Le soutien de l’OMS a été fondamental dans la concrétisation de cette vision. L’Organisation a apporté une assistance technique pour l’établissement des directives nationales, a formé des professionnels de santé au dépistage et au traitement des lésions précancéreuses, et a accompagné la mobilisation des communautés. « L’OMS nous a accompagnés pour renforcer nos capacités et garantir que chaque femme, quelle que soit sa localisation, puisse accéder à ce service vital », confirme le Pr Zongo.

Les résultats de cette campagne sont remarquables. En seulement un an, d’octobre 2024 à septembre 2025, 468 missions de cliniques mobiles ont été organisées dans diverses localités. Ces actions ont permis de sensibiliser près de 2 millions de femmes, de réaliser 106 446 dépistages, d’effectuer 715 traitements pour éradiquer les lésions précancéreuses et de mener 113 examens complémentaires pour confirmer les diagnostics. Ces chiffres ne sont pas de simples statistiques ; ils représentent des vies sauvées et des familles protégées.

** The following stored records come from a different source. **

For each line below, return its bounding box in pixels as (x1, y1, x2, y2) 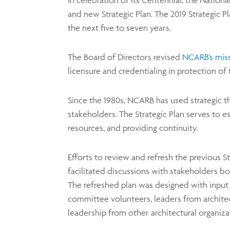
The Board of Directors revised (68, 52, 182, 63)
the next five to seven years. (68, 23, 171, 33)
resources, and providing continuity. (68, 123, 198, 133)
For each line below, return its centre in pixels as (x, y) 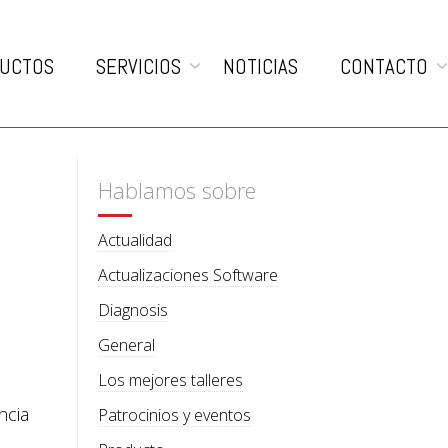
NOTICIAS (260, 67)
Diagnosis (133, 309)
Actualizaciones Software (188, 274)
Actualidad (135, 239)
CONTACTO (384, 67)
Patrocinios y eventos (175, 414)
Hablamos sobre (177, 191)
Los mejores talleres (171, 379)
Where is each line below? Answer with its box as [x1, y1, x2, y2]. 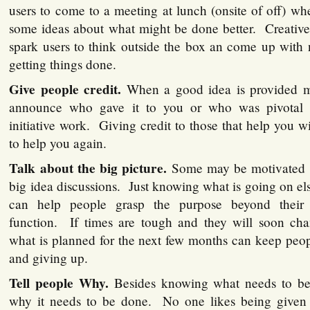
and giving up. [9, 249, 89, 267]
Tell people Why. [9, 273, 109, 293]
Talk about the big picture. [9, 158, 167, 179]
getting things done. [9, 55, 117, 73]
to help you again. [9, 134, 107, 152]
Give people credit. [9, 80, 127, 100]
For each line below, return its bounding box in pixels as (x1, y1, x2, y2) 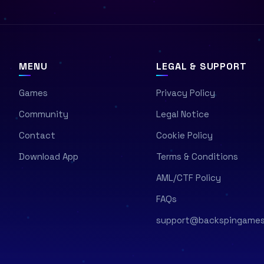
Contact (19, 130, 56, 141)
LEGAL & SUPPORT (156, 60, 247, 73)
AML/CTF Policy (156, 172, 222, 184)
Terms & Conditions (156, 151, 239, 163)
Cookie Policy (156, 130, 213, 141)
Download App (19, 151, 79, 163)
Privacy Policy (156, 87, 216, 99)
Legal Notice (156, 108, 210, 120)
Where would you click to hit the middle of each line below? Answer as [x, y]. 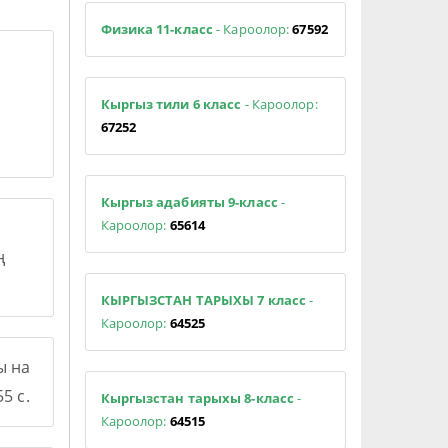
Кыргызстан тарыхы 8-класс [197, 397]
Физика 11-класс [156, 28]
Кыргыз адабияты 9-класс [190, 201]
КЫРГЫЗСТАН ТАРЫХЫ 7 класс [203, 299]
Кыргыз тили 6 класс [172, 103]
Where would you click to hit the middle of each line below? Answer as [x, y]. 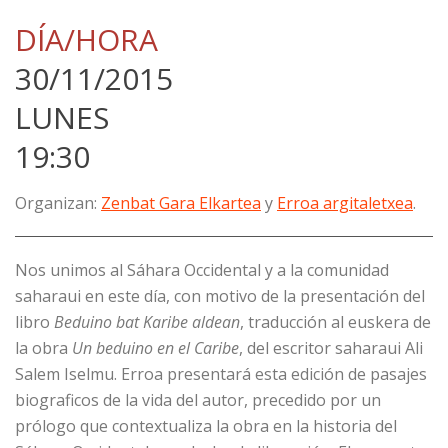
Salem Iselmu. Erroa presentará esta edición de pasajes [221, 374]
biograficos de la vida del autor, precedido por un [198, 400]
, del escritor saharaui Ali [331, 348]
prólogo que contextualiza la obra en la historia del [206, 426]
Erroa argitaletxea [345, 203]
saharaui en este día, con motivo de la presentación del [220, 296]
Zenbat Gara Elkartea [181, 203]
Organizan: [58, 203]
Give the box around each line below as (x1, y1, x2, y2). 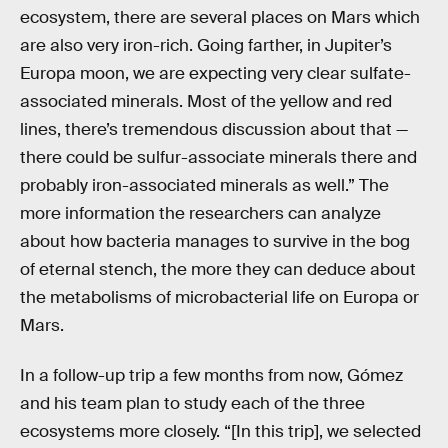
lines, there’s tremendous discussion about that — (20, 119, 408, 141)
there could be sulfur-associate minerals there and (20, 147, 417, 169)
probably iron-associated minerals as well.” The (20, 175, 389, 197)
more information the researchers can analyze (20, 203, 381, 225)
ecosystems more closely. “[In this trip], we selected (20, 420, 421, 442)
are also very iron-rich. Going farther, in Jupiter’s (20, 35, 392, 57)
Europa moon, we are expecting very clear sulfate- (20, 63, 411, 85)
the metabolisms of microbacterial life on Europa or (20, 287, 419, 309)
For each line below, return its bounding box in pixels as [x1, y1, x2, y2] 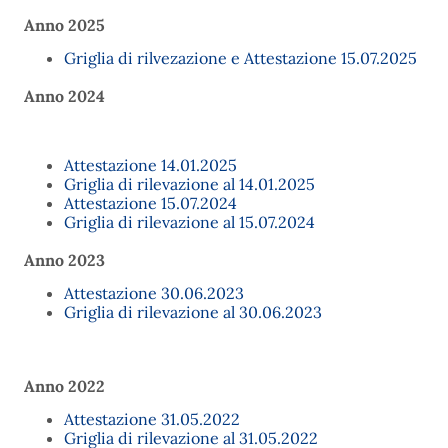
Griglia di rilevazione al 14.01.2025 [64, 174, 315, 194]
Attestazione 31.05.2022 [64, 409, 240, 429]
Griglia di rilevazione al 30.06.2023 [64, 302, 322, 322]
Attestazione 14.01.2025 [64, 155, 237, 175]
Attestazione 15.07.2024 [64, 193, 237, 213]
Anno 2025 [24, 15, 105, 35]
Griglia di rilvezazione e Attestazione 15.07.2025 [64, 48, 417, 68]
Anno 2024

Pour l’OMS, cette réussite illustre la puissance de la collaboration. Le Dr Seydou Coulibaly, Représentant de l’OMS au Burkina Faso, déclare : « Le Burkina Faso démontre qu’avec un engagement politique fort et des solutions adaptées au contexte local, il est possible de surmonter des obstacles qui semblaient insurmontables. » Il insiste sur le caractère exemplaire de cette initiative en Afrique : « La suppression des contraintes financières et géographiques, grâce à la gratuité et aux cliniques mobiles, offre un modèle inspirant pour d’autres nations. »

Dans les villages, ces efforts se matérialisent par des récits concrets. Awa, la mère de six enfants, partage son expérience : « Nous travaillons aux champs, faisons du jardinage et vendons nos légumes au marché. Au début, l’idée du dépistage m’effrayait. Mais les témoignages d’autres femmes m’ont convaincue. Le jour du test, les agents nous ont tout expliqué. Quand mon résultat est revenu négatif, j’ai ressenti un immense soulagement. Aujourd’hui, j’encourage toutes les femmes à se faire dépister. Une détection précoce facilite grandement le traitement », affirme-t-elle avec conviction.

Pour de nombreuses femmes comme Awa, ces cliniques mobiles représentent bien plus qu’un simple service médical : elles offrent souvent la toute première opportunité d’être informées sur le cancer du col de l’utérus, de comprendre les risques et de découvrir qu’il est possible de le prévenir. Cette information initiale est une étape cruciale, ouvrant la voie à la prévention et à une prise en charge efficace.

Au-delà de la santé, cette initiative touche à la dignité, à la justice sociale et à l’avenir des familles. Chaque clinique mobile qui arrive dans un village véhicule un message clair : la santé est un droit fondamental, non un privilège. Et au Burkina Faso, ce droit devient une réalité tangible.